(HOW TO COMPLETE THIS TASK)
Whenever a line in the data holds the string "results", pull that line out.

Extracted data entries
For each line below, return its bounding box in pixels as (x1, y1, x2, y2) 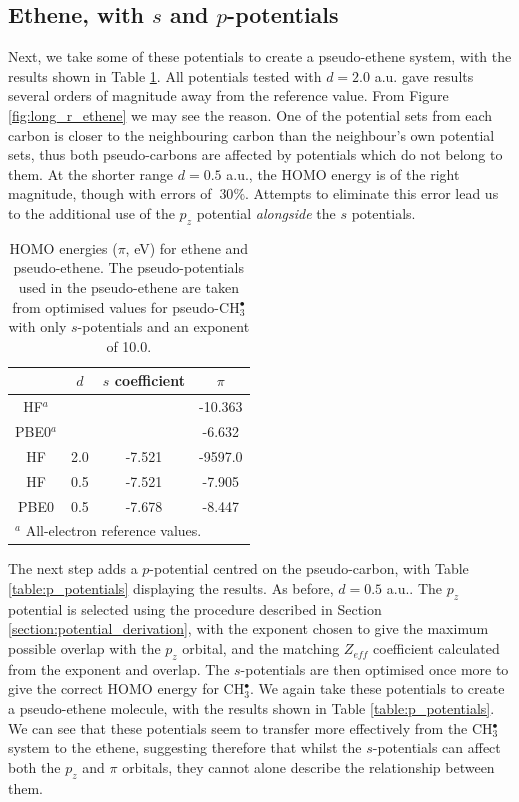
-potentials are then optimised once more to (240, 658, 509, 679)
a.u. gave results (374, 65, 474, 86)
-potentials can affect (372, 737, 501, 758)
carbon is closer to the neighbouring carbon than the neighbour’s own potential (8, 124, 495, 145)
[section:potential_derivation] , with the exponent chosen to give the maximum (8, 618, 489, 639)
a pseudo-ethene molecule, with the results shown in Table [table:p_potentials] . (8, 698, 495, 719)
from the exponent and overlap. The (8, 658, 230, 679)
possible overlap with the (8, 638, 161, 659)
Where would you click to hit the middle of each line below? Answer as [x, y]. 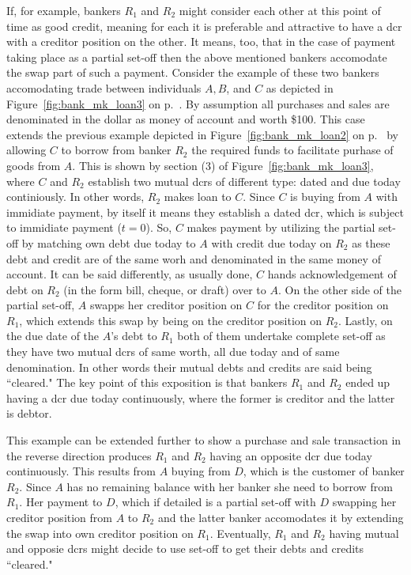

(ANSWER TO THIS EXERCISE)
a.u. gave results (374, 65, 474, 86)
a pseudo-ethene molecule, with the results shown in Table [table:p_potentials] . (8, 698, 495, 719)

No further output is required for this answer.